Baca juga: Berubahnya Sikap Demokrat: Dulu Tolak Kepala Daerah Dipilih via DPRD sampai Walk Out, Kini Dukung
Herman menjelaskan, sikap ini berangkat dari ketentuan Undang-Undang Dasar 1945 yang memberikan kewenangan kepada negara untuk mengatur mekanisme Pilkada melalui undang-undang (UU).
"Karena itu, baik pemilihan langsung maupun melalui DPRD merupakan pilihan yang sah dalam sistem demokrasi Indonesia," ujarnya.
Ia menilai, wacana Pilkada melalui DPRD harus dipertimbangkan secara serius dalam rangka efektivitas pemerintahan daerah.
"Demokrat memandang pemilihan kepala daerah oleh DPRD sebagai salah satu opsi yang patut dipertimbangkan secara serius, khususnya dalam rangka memperkuat efektivitas pemerintahan daerah, meningkatkan kualitas kepemimpinan, serta menjaga stabilitas politik dan persatuan nasional," ucap Herman.
Namun, Herman menegaskan bahwa pembahasan mengenai sistem Pilkada harus dilakukan secara terbuka, demokratis, dan melibatkan partisipasi publik.
Hal tersebut, kata dia, agar setiap keputusan yang diambil tetap mencerminkan kehendak rakyat dan semangat demokrasi.
"Bagi Partai Demokrat, prinsipnya jelas: apa pun mekanisme yang dipilih, demokrasi harus tetap hidup, suara rakyat harus tetap dihormati, dan persatuan nasional harus senantiasa dijaga sebagai fondasi utama kehidupan berbangsa dan bernegara," imbuh Herman.
Jubir Bantah Ada Tekanan
Sementara itu, Koordinator Juru Bicara Partai Demokrat, Herzaky Mahendra Putra membantah bahwa ada tekanan sehingga partainya mendukung Pilkada lewat DPRD.

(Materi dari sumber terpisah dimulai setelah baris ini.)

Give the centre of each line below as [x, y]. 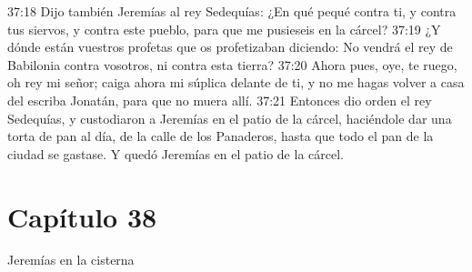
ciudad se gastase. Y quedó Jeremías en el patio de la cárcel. [176, 153]
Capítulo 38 [82, 216]
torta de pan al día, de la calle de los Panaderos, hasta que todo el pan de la [221, 136]
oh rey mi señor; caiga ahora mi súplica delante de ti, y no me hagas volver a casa [236, 82]
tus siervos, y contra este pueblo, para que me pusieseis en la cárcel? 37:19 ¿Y [224, 29]
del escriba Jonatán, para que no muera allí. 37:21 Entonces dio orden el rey [220, 100]
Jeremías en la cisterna [71, 260]
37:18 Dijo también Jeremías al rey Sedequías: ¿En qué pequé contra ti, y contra [232, 11]
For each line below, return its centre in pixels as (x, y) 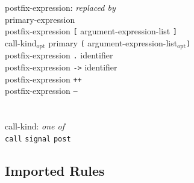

Adapun dugaan adanya tekanan itu disampaikan oleh pengamat politik sekaligus Direktur Lingkar Madani Indonesia, Ray Rangkuti.
Herzaky mengatakan Demokrat saat ini berada di barisan yang sama dengan Presiden Prabowo Subianto dalam menyikapi Pilkada. Menurut dia, Pilkada secara tidak langsung tetaplah sah.
“Ini berangkatnya dari UUD 1945 yang memberikan kewenangan kepada negara untuk mekanisme pemilihan kepala daerah melalui UU. Karena itu, mau pemilihan langsung maupun tidak langsung yang melalui DPRD merupakan pilihan yang sah dalam demokrasi Indonesia,” ujar Herzaky dalam acara Kompas Petang di Kompas TV, Selasa, (6/1/2025).
Sikap Demokrat saat ini berbeda dengan sikapnya sekitar 12 tahun lalu. Pada tahun 2014 Ketua Umum Partai Demokrat sekaligus Presiden RI saat itu, Susilo Bambang Yudhoyono (SBY), memilih menerbitkan peraturan pemerintah pengganti undang-undang (Perppu) untuk mempertahankan Pilkada secara langsung.
Mengenai keputusan SBY saat itu, Herzaky mengatakan pada waktu itu sebagian besar masyarakat mendukung Pilkada langsung. Adapun saat ini situasinya sudah berbeda.
“Ketika itu, 85 persen masyarakat mendukung Pilkada langsung. Karena itu, Demokrat juga sangat responsif terhadap aspirasi ini,” kata Herzaky menjelaskan.